Here it is clearly seen that, f(x) is a product of 2 different functions. We suppose, g(x) = 2x and h(x) = cos(x²+1).

Now,

f(x) = g(x) × h(x)

Hence,

       ∫ f(x)dx = ∫g(x) × h(x) dx

Or, ∫ f(x)dx = ∫ 2x × {cos (x²+1)} dx

Now, let us assume that, x²+1 = z (where, z is another variable) … (eqn. 1)

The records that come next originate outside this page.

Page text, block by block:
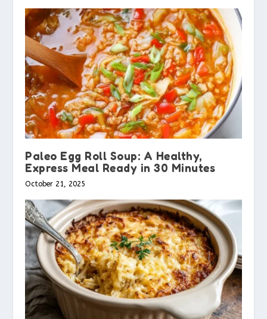
Paleo Egg Roll Soup: A Healthy,
Express Meal Ready in 30 Minutes
October 21, 2025
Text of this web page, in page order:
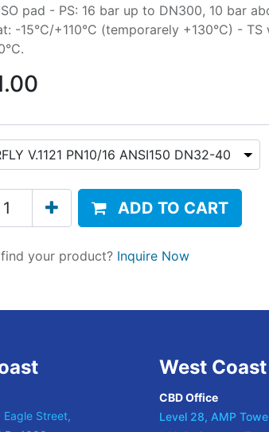
pad - PS: 16 bar up to DN300, 10 bar
-15°C/+110°C (temporarely +130°C) - TS
ADD TO CART
your product? Inquire Now
West Coast
CBD Office
Level 28, AMP
Eagle Street,
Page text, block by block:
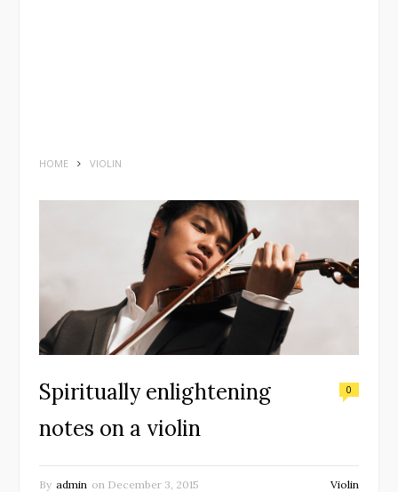
HOME VIOLIN
Spiritually enlightening
notes on a violin
0
By admin on December 3, 2015 Violin
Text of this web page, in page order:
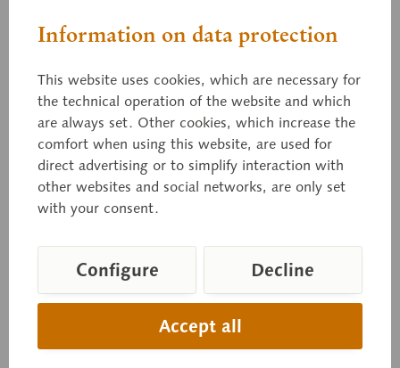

Now, if we differentiate (eqn. 1) with respect to x, we get,

       d/dx (x²+1) = d/dx (z)

Or, 2x = dz/dx

Or, 2x dx = dz

(Always keep in mind that, functions are never multiplied with the integration factors, for example, “2x” is not multiplied with “dx”. However, we treat them multiplied in some cases according to our convenience.)

Then,

       ∫ f(x)dx = ∫ 2x × {cos (x²+1)} dx

Or, ∫ f(x)dx = ∫ 2x × cos (z) dx

Or, ∫ f(x)dx = ∫ cos (z) × (2x dx) [since, x²+1 = z]

Or, ∫ f(x)dx = ∫ cos (z) dz [since, dz = 2x dx]

Or, ∫ f(x)dx = sin (z) + c  [where, “c” is the integration constant]

Well, it may seem that the integration is completed here. Wait a minute. Have you been given the variable “z” in the problem? You only have been given “x” as the variable in the problem. Therefore, now you have to change the variable that you used in terms of substitution. Most of the students make a mistake here only. We have to put the value of “z” and end the solution.

Continuing,

Or, ∫ f(x)dx = sin (z) + c

Or, ∫ f(x)dx = sin (x²+1) + c

Therefore, solution to the given problem is, ∫ f(x)dx = sin (x²+1) + c [where, f(x) = 2x cos (x²+1)]

E.g._2

Let, f(x) = 6x²√x³+4 and we have to find ∫ f(x)dx.

Now, we have,

f(x) = 6x² × √x³+4

Let us apply the substitution, x³+4 = z

Then, by a similar approach, dz = 3x²dx (differentiating both sides with respect to x)

Hence,

       ∫ f(x)dx = ∫ 2 × √z × (3x²dx)

Or, ∫ f(x)dx = ∫ 2 × √z dz

Or, ∫ f(x)dx = 2 × ∫ √z dz

Or, ∫ f(x)dx = 4/3 × z√z +c (where c is the integration constant)

Or, ∫ f(x)dx = 4/3 × (x³+4) × √(x³+4) + c

Hence, the problem is solved.

With the above 2 examples, the significance of integration by substitution formula must be clarified. This method is also called the inverse method of chain rule of differentiation.

Have you noticed any similarity in the pattern of the functions that are solved by the method of substitution? Well, that similarity may amuse you. There must be a set pattern of functions where the substitution method is used in the integration. The integrable functions which are supposed to be solved by the substitution method must be of the form,

∫ f[g(x)]×[g’(x)]dx

General solution of the aforesaid integral can be found by the following steps.

Suppose,

       g(x) = y

Or, dy = g’(x)dx

Hence, ∫ f[g(x)]×[g’(x)]dx = ∫ f(y)dy and then solve the rest.

Conclusion

Have you read the entire article along with the given examples? Congratulations, you have learned the techniques of solving integration problems for a composite function. You have also learned a brief history of the invention of calculus. Always keep in mind that there will never be a formula to solve every problem in mathematics (or life, in general). Only your concept and wit will make you successful in solving any problem. Good luck and good day.